→ **Your task**:
Below are the records; copy exactly the stretch from the line containing "real estate representative" through the line containing "Real estate agent who", both ends included, and nothing else.

====== Available data

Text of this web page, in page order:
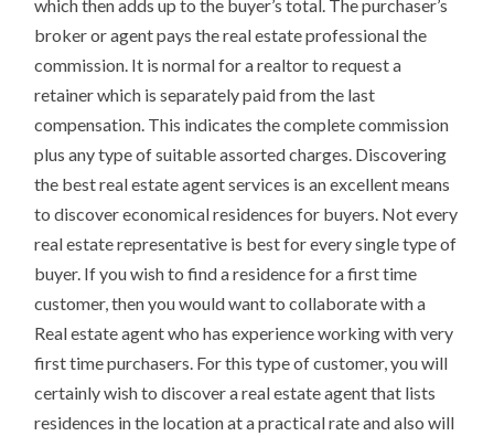
which then adds up to the buyer’s total. The purchaser’s
broker or agent pays the real estate professional the
commission. It is normal for a realtor to request a
retainer which is separately paid from the last
compensation. This indicates the complete commission
plus any type of suitable assorted charges. Discovering
the best real estate agent services is an excellent means
to discover economical residences for buyers. Not every
real estate representative is best for every single type of
buyer. If you wish to find a residence for a first time
customer, then you would want to collaborate with a
Real estate agent who has experience working with very
first time purchasers. For this type of customer, you will
certainly wish to discover a real estate agent that lists
residences in the location at a practical rate and also will

============

→ **Solved problem**:
real estate representative is best for every single type of
buyer. If you wish to find a residence for a first time
customer, then you would want to collaborate with a
Real estate agent who has experience working with very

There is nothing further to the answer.